Toolchains are not required to emit relaxations, and link editors are not required to make use of them. Any link relaxation is a hint and may be ignored and toolchains MUST NOT rely on them being processed for emitting correctly relocated code.
Certain specific code sequences are supported, and it is undefined behaviour to apply a relaxation to an ill-formed code sequence. Link Editors are not required to check for invalid code sequences, and are not required to preserve the behaviour of an invalid code sequence where a link relaxation is applied. It is further not required that the link editor check that relocations pointing into the relaxed code sequence refers to the same symbol as the
R_MICRON_RELAX16_PC32 and R_MICRON_RELAX16_32
R_MICRON_RELAX16_PC32 and R_MICRON_RELAX16_32 hint that a 2 instruction long code sequence loads an address, either by loading an absolute relocated address, or by loading a relocated offset and adding it to the instruction pointer at the end of the code sequence, and may be relaxed to a single instruction that loads the same address. Note that the link editor is not required to preserve the kind of relocation indicated in the relaxation - the PC32 vs. 32 refers to the manner of address loading (PC Relative vs. Absolute). The Link editor may emit either an absolute 16-bit address, or a 16-bit offset, where the resulting value loaded is the address of the appropriate symbol.
The below code sequences are written in assembly, with unrelocated machine code adjacent. <val>+REG refers to the value of <val> with the register number REG added. IE. if REG is r11, then 0x00+REG is 0x0B, and if REG is r31, then 0x40+REG is 0x5F.
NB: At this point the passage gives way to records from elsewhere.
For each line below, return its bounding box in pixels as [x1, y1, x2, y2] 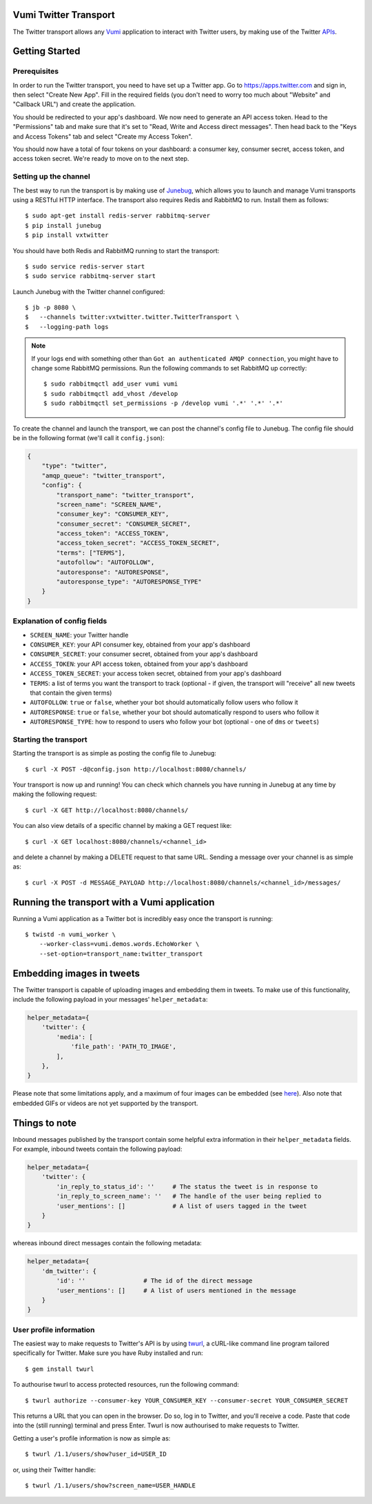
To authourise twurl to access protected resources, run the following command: [12, 1381, 239, 1389]
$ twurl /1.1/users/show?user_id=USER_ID [25, 1450, 167, 1458]
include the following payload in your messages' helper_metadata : [12, 996, 208, 1004]
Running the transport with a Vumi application [12, 896, 215, 908]
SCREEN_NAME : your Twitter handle [30, 631, 129, 639]
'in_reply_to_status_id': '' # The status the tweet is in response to [56, 1183, 318, 1190]
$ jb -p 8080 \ [25, 304, 76, 312]
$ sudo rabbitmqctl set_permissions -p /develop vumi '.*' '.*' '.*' [43, 399, 284, 407]
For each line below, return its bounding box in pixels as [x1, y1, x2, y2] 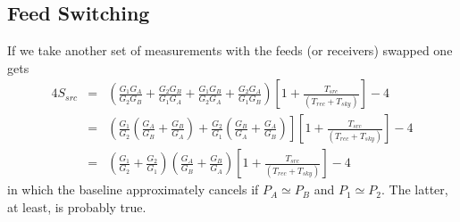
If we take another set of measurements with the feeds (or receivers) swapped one [7, 41, 453, 60]
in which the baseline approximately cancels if [7, 180, 259, 199]
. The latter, [381, 180, 448, 199]
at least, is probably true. [7, 198, 146, 217]
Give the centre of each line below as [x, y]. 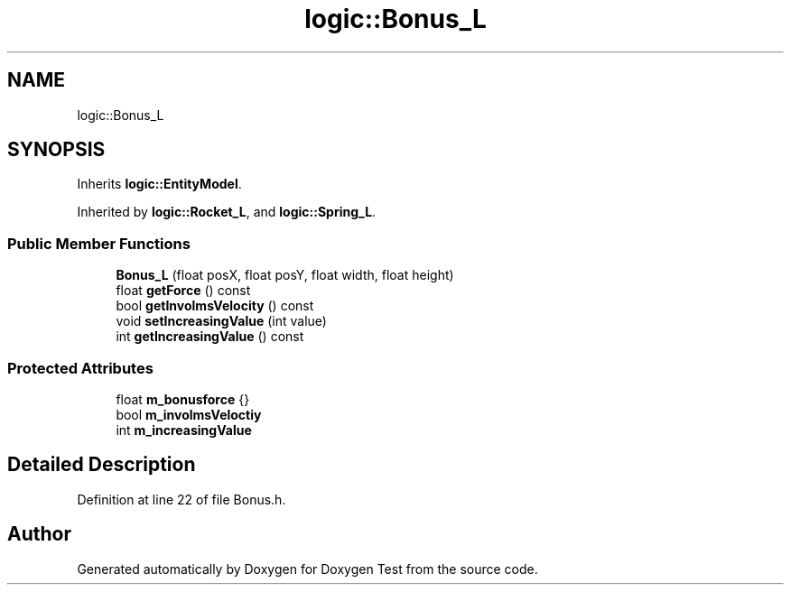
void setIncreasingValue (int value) [221, 321]
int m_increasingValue [184, 430]
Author [39, 534]
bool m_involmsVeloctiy [189, 414]
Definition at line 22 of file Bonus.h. [181, 499]
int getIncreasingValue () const [210, 337]
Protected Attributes [80, 368]
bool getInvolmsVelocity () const [215, 306]
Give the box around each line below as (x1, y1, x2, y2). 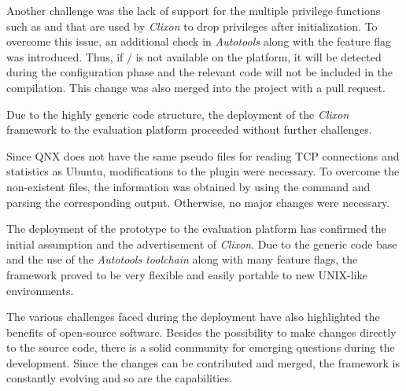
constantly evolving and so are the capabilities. (6, 370, 232, 386)
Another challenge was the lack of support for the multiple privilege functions (6, 2, 381, 18)
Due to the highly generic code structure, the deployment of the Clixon (6, 105, 349, 122)
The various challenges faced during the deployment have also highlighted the (6, 308, 380, 325)
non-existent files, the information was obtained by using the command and (6, 178, 371, 194)
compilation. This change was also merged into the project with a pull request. (6, 79, 386, 95)
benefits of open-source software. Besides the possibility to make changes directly (6, 323, 397, 340)
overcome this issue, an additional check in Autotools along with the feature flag (6, 33, 391, 50)
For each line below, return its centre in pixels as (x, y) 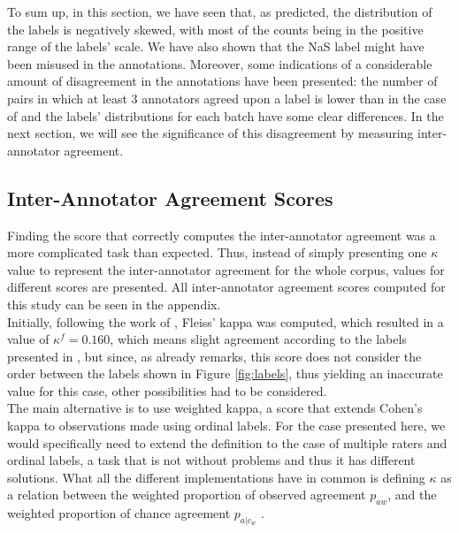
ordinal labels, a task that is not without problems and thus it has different (211, 460)
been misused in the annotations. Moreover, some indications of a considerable (220, 63)
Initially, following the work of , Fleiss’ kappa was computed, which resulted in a (226, 321)
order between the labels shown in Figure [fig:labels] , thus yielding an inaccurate (225, 373)
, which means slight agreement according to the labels (258, 339)
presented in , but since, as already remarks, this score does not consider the (214, 356)
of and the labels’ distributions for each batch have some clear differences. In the (226, 115)
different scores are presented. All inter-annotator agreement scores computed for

REG is any GPR that is the same in both instructions
The following code sequence is supported for R_MICRON_RELAX16_PC32(sym),
LRAU REG, R_MICRON_LOPC16(sym)-4 # 0x06 0x00+REG 0x00 0x00
ADDIH REG, R_MICRON_HIPC16(sym) # 0x08 0x40+REG 0x00 0x00
The following code sequence is supported for R_MICRON_RELAX16_32(sym)
LDI REG, R_MICRON_LO16(sym) # 0x05 0x00+REG 0x00 0x00
ADDIH REG, R_MICRON_HI16(sym) # 0x08 0x40+REG 0x00 0x00
The two resulting instructions that can be emitted by the link editor, if eligible, are below. If both are eligible, the link editor may choose which code sequence to emit.
# Code Sequence 1
LRA REG, R_MICRON_PC16(sym) # 0x06 0x00+REG 0x00 0x00
# Code Sequence 2
LDI REG, R_MICRON_LO16(sym) # 0x05 0x00+REG 0x00 0x00
R_MICRON_RELAXJMPOFF_PC32
R_MICRON_RELAXJMPOFF_PC32 hints that the 3 instruction sequence it is applied to has the effective behaviour of loading the address of the specified symbol into an otherwise unused scratch register and jumping to that address.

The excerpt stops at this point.